This archive includes code and data for the manuscript: "Fairness and Unfairness in Binary and Multiclass Classification: Quantifying, Calculating, and Bounding" by Sivan Sabato, Eran Treister and Elad Yom-Tov.
The code is released under the MIT Open Source license.
*.m files are Matlab code files, which we ran using Matlab R2021b. *.py files are pytnon3.9 code files.
- README - this file
- find_lb.m - the implementation of Alg. 1 from the paper. Type "help find_lb" for input and output arguments.
-The following scripts use the data file USCensus1990raw.data.mat which can be downloaded from the following link: https://archive.ics.uci.edu/ml/datasets/US+Census+Data+(1990)
- census_commands.m - the script for running the experiments for binary classification with beta = 1 on the UC Census data set.
- census_commands_beta.m - the script for running the experiments for binary classification with variable beta on the UC Census data set.
- cancer.m - a script for running the experiments on the classifiers generated from search-engine data.
- poll_run.m - a script for running the poll experiments. This script requires downloading the relevant data; See explanataions on how to do this in the comment at the top of the script.

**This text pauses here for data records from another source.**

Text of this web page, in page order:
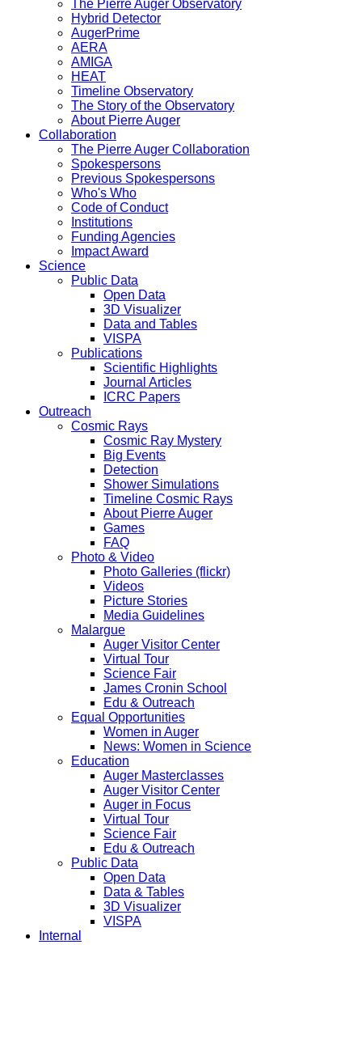
The Pierre Auger Observatory
Hybrid Detector
AugerPrime
AERA
AMIGA
HEAT
Timeline Observatory
The Story of the Observatory
About Pierre Auger
Collaboration
The Pierre Auger Collaboration
Spokespersons
Previous Spokespersons
Who's Who
Code of Conduct
Institutions
Funding Agencies
Impact Award
Science
Public Data
Open Data
3D Visualizer
Data and Tables
VISPA
Publications
Scientific Highlights
Journal Articles
ICRC Papers
Outreach
Cosmic Rays
Cosmic Ray Mystery
Big Events
Detection
Shower Simulations
Timeline Cosmic Rays
About Pierre Auger
Games
FAQ
Photo & Video
Photo Galleries (flickr)
Videos
Picture Stories
Media Guidelines
Malargue
Auger Visitor Center
Virtual Tour
Science Fair
James Cronin School
Edu & Outreach
Equal Opportunities
Women in Auger
News: Women in Science
Education
Auger Masterclasses
Auger Visitor Center
Auger in Focus
Virtual Tour
Science Fair
Edu & Outreach
Public Data
Open Data
Data & Tables
3D Visualizer
VISPA
Internal
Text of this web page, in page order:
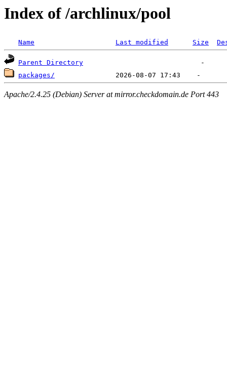
Index of /archlinux/pool
Name Last modified Size
Parent Directory
packages/
Apache/2.4.25 (Debian) Server at mirror.checkdomain.de Port 443
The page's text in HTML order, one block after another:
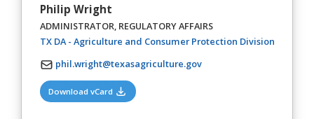
Philip Wright
ADMINISTRATOR, REGULATORY AFFAIRS
TX DA - Agriculture and Consumer Protection Division(opens
phil.wright@texasagriculture.gov
Download vCard (opens in a new tab)

- cancer_mortality.m - a script for running the cancer mortality experiments. This script requires downloading the relevant data; See explanataions on how to do this in the comment at the top of the script.
- simpleClassifierAnalysis.m - an auxiliary file
- generate_compas_classifier.py - generate the classifier for the COMPAS dataset, save informaion into a csv file.
- compas.m - generate output for the COMPAS experiments
- adultRunExp.m - generate output for the Adult experiments
- cancer_data.m - the statistics of the classifiers generated by the search-engine data in the first reported experiment. Used by the cancer.m script
- calcunfairness.m
- calculate_classifier.m
- find_best_alphas.m
The following files contain the experiment results that were used to generate the graphs in the paper.
- census_commands_tree.csv: results of census_commands.m with decision tree classifiers
- census_commands_linear.csv: results of census_commands.m with linear classifiers
- discdata_tree.csv: results of census_commands_beta.m with decision tree classifiers
- discdata_linear.csv: results of census_commands_beta.m with linear classifiers
- cancer.csv: results of cancer.m
- polls.csv: results of poll_run.m
- cancer_mortality.csv: results of cancer_mortality.m
- runexps.py - the main python script for running the experiments. It uses the modules in the following files:
- localmin.py
- solve_large.py
- load_mat_params.py
- run_census_multiclass.m - the script for generating the multiclass classifiers for the UC Census multiclass experiments. This script uses the data file USCensus1990raw.data.mat (see above on how to obtain it)
- Files for generating the input for the Natality data set experiments:
- runner_read_births_data.m - reads the relevant data from the input data set file. This file can be downloaded here: https://ftp.cdc.gov/pub/Health_Statistics/NCHS/Datasets/DVS/natality/Nat2017us.zip
- runner_test_train_split_births.m - splits the data into train and test
- runner_model_births.m - generates a classifier from the variables generated by the previous scripts. The classifier type is determined by the variable 'classifier_type'.
- get_labor_params.m - genrates a data file for the experiments from the classifier file generated by the previous script.
- education.py - reads the US Education data file (downloaded from here: https://data.ers.usda.gov/reports.aspx?ID=17829) and saves a data file to be used in the experiments.
- ukelections.py - reads the UK elections data file (downloaded from here: https://commonslibrary.parliament.uk/research-briefings/cbp-8647/) and saves a data file to be used in the experiments.
- census_commands_multiclass.m - a script used by run_census_multiclass.m.
- calculate_classifier_multiclass.m - a script used by run_census_multiclass.m.